Violapensiero n°42

08.01.2012

Viola ha compiuto da poco 16 mesi e sta bene, serenamente bene. Se non dovessi passare per la sala parto, vorrei essere incinta di nuovo. Sì, senza vergogna: che paura a ritornarci!!! La sala parto mi blocca più della crisi di cui tutti parlano e che sperimento ogni settimana con rassegnata tristezza quando spendo 78€ per il pieno di un’Opel Corsa sui 15 anni (da rottamare come suggerirebbe il sindaco di Firenze). In sala parto, invece, è un po’ come avere una squadra della Ferrari pronta per un pit stop tutto per te. Peccato che talvolta duri così tanto da cambiare 2-3 squadre. Accipicchia! Forse, se ogni giorno guardassi Viola con più attenzione cogliendo il suo essere anche grazie a quel dolore straziante, tornerei più coraggiosa.

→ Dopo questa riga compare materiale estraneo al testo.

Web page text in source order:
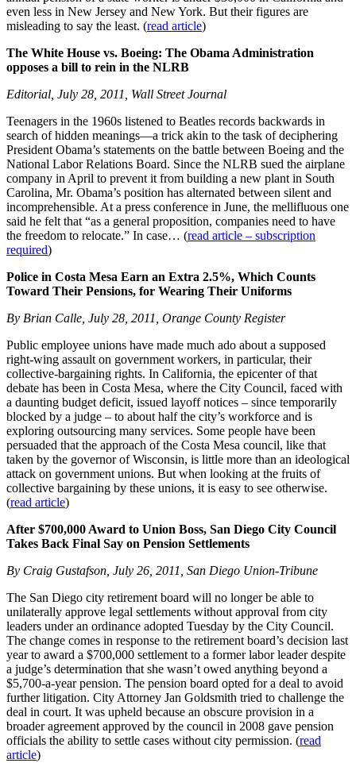
even less in New Jersey and New York. But their figures are
misleading to say the least. (read article)
The White House vs. Boeing: The Obama Administration
opposes a bill to rein in the NLRB
Editorial, July 28, 2011, Wall Street Journal
Teenagers in the 1960s listened to Beatles records backwards in
search of hidden meanings—a trick akin to the task of deciphering
President Obama’s statements on the battle between Boeing and the
National Labor Relations Board. Since the NLRB sued the airplane
company in April to prevent it from building a new plant in South
Carolina, Mr. Obama’s position has alternated between silent and
incomprehensible. At a press conference in June, the mellifluous one
said he felt that “as a general proposition, companies need to have
the freedom to relocate.” In case… (read article – subscription
required)
Police in Costa Mesa Earn an Extra 2.5%, Which Counts
Toward Their Pensions, for Wearing Their Uniforms
By Brian Calle, July 28, 2011, Orange County Register
Public employee unions have made much ado about a supposed
right-wing assault on government workers, in particular, their
collective-bargaining rights. In California, the epicenter of that
debate has been in Costa Mesa, where the City Council, faced with
a daunting budget deficit, issued layoff notices – since temporarily
blocked by a judge – to about half the city’s workforce and is
exploring outsourcing many services. Some people have been
persuaded that the approach of the Costa Mesa council, like that
taken by the governor of Wisconsin, is little more than an ideological
attack on government unions. But when looking at the fruits of
collective bargaining by these unions, it is easy to see otherwise.
(read article)
After $700,000 Award to Union Boss, San Diego City Council
Takes Back Final Say on Pension Settlements
By Craig Gustafson, July 26, 2011, San Diego Union-Tribune
The San Diego city retirement board will no longer be able to
unilaterally approve legal settlements without approval from city
leaders under an ordinance adopted Tuesday by the City Council.
The change comes in response to the retirement board’s decision last
year to award a $700,000 settlement to a former labor leader despite
a judge’s determination that she wasn’t owed anything beyond a
$5,700-a-year pension. The pension board opted for a deal to avoid
further litigation. City Attorney Jan Goldsmith tried to challenge the
deal in court. It was upheld because an obscure provision in a
broader agreement approved by the council in 2008 gave pension
officials the ability to settle cases without city permission. (read
article)
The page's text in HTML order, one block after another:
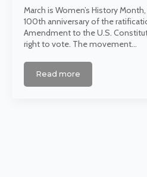
March is Women’s History
100th anniversary of the
Amendment to the U.S.
right to vote. The movement…
Read more

O forse il coraggio mi verrà solo con un rinnovato fagiolino in pancia.

La crisi, invece, in tema di espansione familiare non mi spaventa. Già con il primo figlio si sperimenta quanto, d’altronde, la parsimonia si possa apprendere senza troppi traumi o insoddisfazioni. Impari una sobrietà su alcune dimensioni prima impensabile e perfino appagante. Un sano processo virtuoso per cui anche la  teoria della decrescita mi sembra molto più lineare di quanto immaginavo.  Certo, bisognerebbe provare a ridimensionare o contenere alcune aree professionali/produttive e piuttosto espanderne altre molto più sane a livello esistenziale. A volte mi chiedo: aiutare le persone a chiudere delle attività che non si giustificano più per aprirne delle altre più sensate e più utili ad un società con al centro l’esperienza della relazione, della famiglia e del benessere della persona E’ FANTASCIENZA???

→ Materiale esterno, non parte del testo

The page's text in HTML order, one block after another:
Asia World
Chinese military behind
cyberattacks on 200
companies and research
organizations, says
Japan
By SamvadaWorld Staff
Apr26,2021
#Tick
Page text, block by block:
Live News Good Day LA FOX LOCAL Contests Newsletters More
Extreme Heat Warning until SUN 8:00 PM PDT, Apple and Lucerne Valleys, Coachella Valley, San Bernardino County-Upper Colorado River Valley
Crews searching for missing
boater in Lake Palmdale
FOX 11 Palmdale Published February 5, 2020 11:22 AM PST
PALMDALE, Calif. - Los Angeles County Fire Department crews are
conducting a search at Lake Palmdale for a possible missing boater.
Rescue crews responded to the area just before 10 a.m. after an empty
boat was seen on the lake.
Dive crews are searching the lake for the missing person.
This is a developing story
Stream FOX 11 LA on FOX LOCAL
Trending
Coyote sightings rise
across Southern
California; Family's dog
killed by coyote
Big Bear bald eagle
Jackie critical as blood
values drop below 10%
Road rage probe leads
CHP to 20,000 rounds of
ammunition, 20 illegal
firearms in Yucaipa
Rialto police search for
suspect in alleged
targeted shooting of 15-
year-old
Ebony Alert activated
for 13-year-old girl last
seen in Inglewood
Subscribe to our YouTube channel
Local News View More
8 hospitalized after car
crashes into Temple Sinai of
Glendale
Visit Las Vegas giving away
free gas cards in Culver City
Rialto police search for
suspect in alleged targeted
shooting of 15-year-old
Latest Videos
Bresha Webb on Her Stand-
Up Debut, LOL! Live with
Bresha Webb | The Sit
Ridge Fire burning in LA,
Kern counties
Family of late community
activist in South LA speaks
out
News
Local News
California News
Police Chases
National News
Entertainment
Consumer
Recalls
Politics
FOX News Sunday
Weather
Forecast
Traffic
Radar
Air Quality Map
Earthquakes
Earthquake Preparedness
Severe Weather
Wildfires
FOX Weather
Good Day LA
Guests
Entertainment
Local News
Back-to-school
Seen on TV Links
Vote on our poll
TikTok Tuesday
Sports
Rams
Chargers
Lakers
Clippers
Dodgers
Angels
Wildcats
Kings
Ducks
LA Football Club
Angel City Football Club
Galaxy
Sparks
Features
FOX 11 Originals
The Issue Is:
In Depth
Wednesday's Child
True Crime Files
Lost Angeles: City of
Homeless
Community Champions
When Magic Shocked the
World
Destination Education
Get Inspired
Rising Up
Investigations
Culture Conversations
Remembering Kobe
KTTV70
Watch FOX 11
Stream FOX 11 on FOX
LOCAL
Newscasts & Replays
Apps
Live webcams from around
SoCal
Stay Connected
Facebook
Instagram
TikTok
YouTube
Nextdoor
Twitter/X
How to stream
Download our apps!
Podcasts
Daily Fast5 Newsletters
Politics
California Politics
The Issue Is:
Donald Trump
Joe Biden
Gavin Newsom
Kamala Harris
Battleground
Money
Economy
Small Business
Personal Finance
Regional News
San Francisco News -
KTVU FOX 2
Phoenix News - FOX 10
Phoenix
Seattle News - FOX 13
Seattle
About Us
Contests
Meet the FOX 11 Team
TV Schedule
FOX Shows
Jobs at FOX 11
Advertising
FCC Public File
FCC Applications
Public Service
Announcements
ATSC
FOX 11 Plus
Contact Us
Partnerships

Forse i filosofi ci possono aiutare in tema di produzione? Mi sembrano poco chiamati in causa, eppure avrebbero molto idee sulla vita, sul sentimento della vita che varrebbe la pena prendere in considerazione. Ascoltiamone più di uno, lasciamoci dire. Ipotizziamo nuovi modi di vita. Forse ci siamo consigliati per troppo tempo con cattivi maestri senza idee e solo “passatempi” che ci toglieranno storia e futuro.


Nel 2012 vorrei continuare a decrescere. Se non l’avessi fatto quest’anno almeno un po’, non avrei mai visto:

… Viola che mette un po’ per volta le scaglie del pecorino nella sua zuppetta di lenticchie, fagioli, riso integrale e grano saraceno. Il tutto dura almeno un’ora. Esito finale: piatto vuoto ma in realtà si è celebrata una liturgia!

… Viola con i maglioni arruffati dei giorni feriali. Eppure così elegante. Non voglio esserci sono nei giorni di festa quando la imbellettiamo senza ritegno o quando ha il pigiama.

… Viola che porta la ciuccia di latte di riso alla befana appesa alla finestra. Sarà la gratitudine per il paio di ballerine da 7€ che ha trovato nella calza o la stima tra simili arruffati?

… Viola che della messa apprezza soltanto i canti. Il resto in sacrestia tra santi e vescovi appesi alle pareti di cui scoprire i nomi:-) la mamma sopravvive nella galleria d’arte ringraziando la sintesi del nostro parroco.

… Viola che dialoga con (la) Linda – il mio cane di età similare alla Opel Corsa –  che sembra un protagonista di origine animale del film Emotivi anonimi.

Viola che corre per ore verso il buio del reparto notte per giocare a nascondino con mamma e papà. Eppure ero convinta che il buio facesse paura ai bambini. Allora anche i genitori possono affrontare il buio insito in nuove scelte?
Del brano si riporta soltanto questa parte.